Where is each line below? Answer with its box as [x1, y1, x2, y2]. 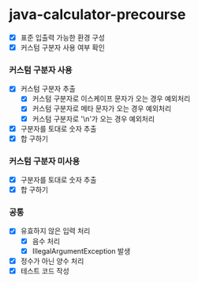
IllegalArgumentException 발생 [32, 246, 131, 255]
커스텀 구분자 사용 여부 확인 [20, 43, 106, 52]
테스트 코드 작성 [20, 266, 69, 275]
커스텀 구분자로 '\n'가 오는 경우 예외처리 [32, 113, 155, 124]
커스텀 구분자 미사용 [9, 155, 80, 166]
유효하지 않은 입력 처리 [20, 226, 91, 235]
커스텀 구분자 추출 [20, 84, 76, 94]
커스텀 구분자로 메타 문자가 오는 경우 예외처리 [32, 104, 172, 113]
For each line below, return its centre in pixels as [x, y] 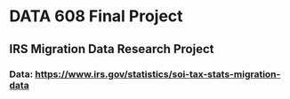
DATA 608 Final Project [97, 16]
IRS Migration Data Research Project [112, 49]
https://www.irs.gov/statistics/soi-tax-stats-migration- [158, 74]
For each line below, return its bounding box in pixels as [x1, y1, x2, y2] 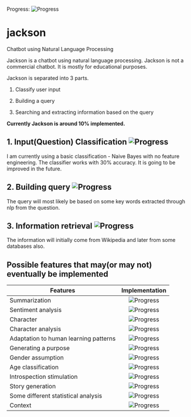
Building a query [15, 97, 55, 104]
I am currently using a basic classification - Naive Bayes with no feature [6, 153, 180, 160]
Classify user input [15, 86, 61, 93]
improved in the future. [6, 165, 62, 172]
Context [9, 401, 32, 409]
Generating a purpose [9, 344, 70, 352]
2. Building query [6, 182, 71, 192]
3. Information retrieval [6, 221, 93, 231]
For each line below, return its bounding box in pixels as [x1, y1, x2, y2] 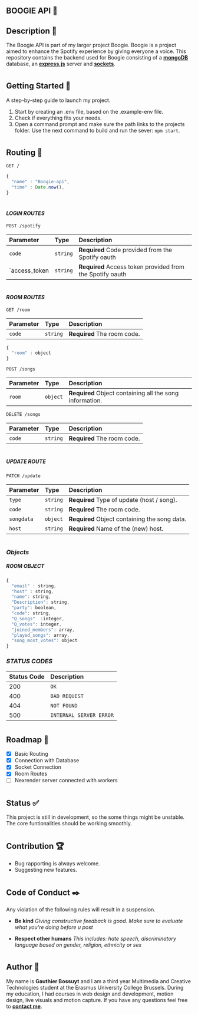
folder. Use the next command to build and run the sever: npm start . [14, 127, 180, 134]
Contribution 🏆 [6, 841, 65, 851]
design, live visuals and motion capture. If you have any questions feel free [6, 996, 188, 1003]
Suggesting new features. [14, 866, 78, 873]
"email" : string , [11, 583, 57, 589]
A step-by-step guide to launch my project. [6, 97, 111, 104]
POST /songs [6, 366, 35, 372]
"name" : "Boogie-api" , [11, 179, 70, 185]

· · · · · · ·

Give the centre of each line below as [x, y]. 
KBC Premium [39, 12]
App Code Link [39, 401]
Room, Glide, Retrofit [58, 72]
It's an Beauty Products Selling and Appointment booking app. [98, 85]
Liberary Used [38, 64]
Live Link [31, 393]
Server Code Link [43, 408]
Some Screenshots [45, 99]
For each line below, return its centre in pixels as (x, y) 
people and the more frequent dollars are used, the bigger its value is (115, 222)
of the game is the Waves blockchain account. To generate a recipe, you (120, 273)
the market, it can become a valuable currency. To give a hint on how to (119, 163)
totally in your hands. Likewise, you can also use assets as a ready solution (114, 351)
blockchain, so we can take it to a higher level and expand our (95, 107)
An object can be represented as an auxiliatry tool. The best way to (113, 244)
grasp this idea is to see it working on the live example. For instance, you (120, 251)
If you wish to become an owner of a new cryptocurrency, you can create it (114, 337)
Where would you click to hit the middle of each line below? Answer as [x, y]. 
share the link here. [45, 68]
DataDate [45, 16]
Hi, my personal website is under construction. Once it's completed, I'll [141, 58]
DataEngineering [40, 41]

· · · · · · ·

The lines in the entries above that carry the word "예외처리" must be copied.

커스텀 구분자로 '\n'가 오는 경우 예외처리 [32, 113, 155, 124]
커스텀 구분자로 메타 문자가 오는 경우 예외처리 [32, 104, 172, 113]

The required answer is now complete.